Обсуждать невыносимые условия никому не приходит в голову. Да это только теперь их можно назвать невыносимыми. Тогда их выносили безропотно. Днем вся речь — только двух типов: жалобы на боль и призыв «санитар! банку!». Перед ночью к двум означенным темам добавляются воспоминания о боях. Лексика того языка, на котором ведутся рассказы, всего слов на пять-шесть богаче, чем язык, предложенный Ф. М. Достоевским в «Дневнике писателя», и состоявший, как мы помним, из одного весьма короткого односложного слова. То есть, в нашем госпитальном языке шесть-семь слов.
Типичная фраза: «Слышу, б…, летят. Ну я, б…, думаю, а он х…к, х…к, и все. Потом, как е…л! Ну, б…!» — всем все было понятно. Рассказчик угадывается по голосу и направлению, откуда идет вещание. Слушаем, не перебивая, а солируем по очереди.
Потом началась дезинфекция, прожарка обмундирования, мытье. Потом я вдвоем с одним «ходячим» оказался в малюсенькой пустой совхозной квартирке. Пока мой ходячий уходил на прогулки, промысел (Какой? А какой угодно, что попадется) и на кухню за официальной пищей, я занимался другим делом. С трудом передвигаясь с помощью костыля и палки, я обнаружил в одном углу комнаты мешок с фасолью. Сосед добывал дрова и уголь, приносил воду, а я в его отсутствие варил фасоль. Вкусно и сытно.
В один из дней немцы подвергли сильной бомбежке Миллерово в двадцати километрах севернее Тарасовки. Земля и стекла дрожали целый час, а столбы дыма занимали полнеба и были так высоки, что казалось все происходит рядом, за холмом.

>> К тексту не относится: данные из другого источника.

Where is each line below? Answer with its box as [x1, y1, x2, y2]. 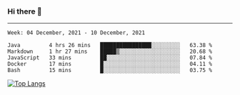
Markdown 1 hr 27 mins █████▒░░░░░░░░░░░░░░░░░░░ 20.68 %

Возвратившимся хозяевам квартирки немного фасоли еще осталось, а нас вернули в прежнюю палату, где на полу уже были приготовлены набитые соломой тюфяки. К концу марта, когда железную дорогу восстановили, нас погрузили в теплушки. Нары были только нижние. На них тюфяки, простыни (!) и одеяла. Приятно постукивало и покачивало. Ощущалось надежное умиротворяющее движение от фронта.